Task brief: Write out, as an exact transcription, the line that has "altijd zuiver wordt" and each line after it through the end of the data below.
::: Data section :::
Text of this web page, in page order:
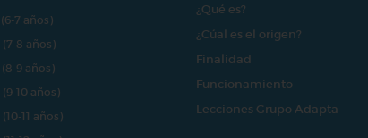
7 años)
(7-8 años)
9 años)
10 años)
11 años)
¿Qué es?
¿Cúal es el origen?
Finalidad
Funcionamiento
Lecciones Grupo Adapta
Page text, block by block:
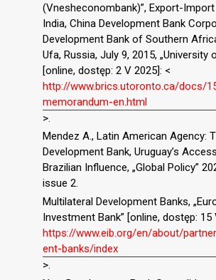
(Vnesheconombank)”, Export-
India, China Development Bank
Development Bank of Southern
Ufa, Russia, July 9, 2015, „University
[online, dostęp: 2 V 2025]: <
http://www.brics.utoronto.ca/docs/
memorandum-en.html
>.
Mendez A., Latin American Agency:
Development Bank, Uruguay’s
Brazilian Influence, „Global Policy”
issue 2.
Multilateral Development Banks,
Investment Bank” [online, dostęp: 15
https://www.eib.org/en/about/
ent-banks/index
>.
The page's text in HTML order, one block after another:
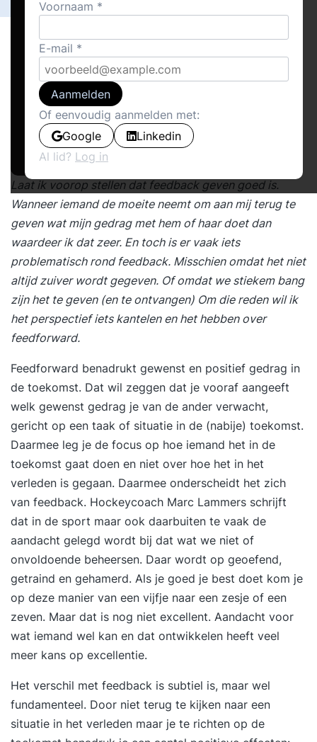
Laat ik voorop stellen dat feedback gevengoed is.
Wanneer iemand de moeite neemt om aan mij terug te
geven wat mijn gedrag met hem of haar doet dan
waardeer ik dat zeer. En toch is er vaak iets
problematisch rond feedback. Misschien omdat het niet
altijd zuiver wordt gegeven. Of omdat we stiekem bang
zijn het te geven (en te ontvangen) Om die reden wil ik
het perspectief iets kantelen en het hebben over
feedforward.
Feedforward benadrukt gewenst en positief gedrag in
de toekomst. Dat wil zeggen dat je vooraf aangeeft
welk gewenst gedrag je van de ander verwacht,
gericht op een taak of situatie in de (nabije) toekomst.
Daarmee leg je de focus op hoe iemand het in de
toekomst gaat doen en niet over hoe het in het
verleden is gegaan. Daarmee onderscheidt het zich
van feedback. Hockeycoach Marc Lammers schrijft
dat in de sport maar ook daarbuiten te vaak de
aandacht gelegd wordt bij dat wat we niet of
onvoldoende beheersen. Daar wordt op geoefend,
getraind en gehamerd. Als je goed je best doet kom je
op deze manier van een vijfje naar een zesje of een
zeven. Maar dat is nog niet excellent. Aandacht voor
wat iemand wel kan en dat ontwikkelen heeft veel
meer kans op excellentie.
Het verschil met feedback is subtiel is, maar wel
fundamenteel. Door niet terug te kijken naar een
situatie in het verleden maar je te richten op de
Voornaam
E-mail
Aanmelden
Of eenvoudig aanmelden met:
Google
Linkedin
Al lid? Log in
:::
Result:
altijd zuiver wordt gegeven. Of omdat we stiekem bang
zijn het te geven (en te ontvangen) Om die reden wil ik
het perspectief iets kantelen en het hebben over
feedforward.
Feedforward benadrukt gewenst en positief gedrag in
de toekomst. Dat wil zeggen dat je vooraf aangeeft
welk gewenst gedrag je van de ander verwacht,
gericht op een taak of situatie in de (nabije) toekomst.
Daarmee leg je de focus op hoe iemand het in de
toekomst gaat doen en niet over hoe het in het
verleden is gegaan. Daarmee onderscheidt het zich
van feedback. Hockeycoach Marc Lammers schrijft
dat in de sport maar ook daarbuiten te vaak de
aandacht gelegd wordt bij dat wat we niet of
onvoldoende beheersen. Daar wordt op geoefend,
getraind en gehamerd. Als je goed je best doet kom je
op deze manier van een vijfje naar een zesje of een
zeven. Maar dat is nog niet excellent. Aandacht voor
wat iemand wel kan en dat ontwikkelen heeft veel
meer kans op excellentie.
Het verschil met feedback is subtiel is, maar wel
fundamenteel. Door niet terug te kijken naar een
situatie in het verleden maar je te richten op de
Voornaam
E-mail
Aanmelden
Of eenvoudig aanmelden met:
Google
Linkedin
Al lid? Log in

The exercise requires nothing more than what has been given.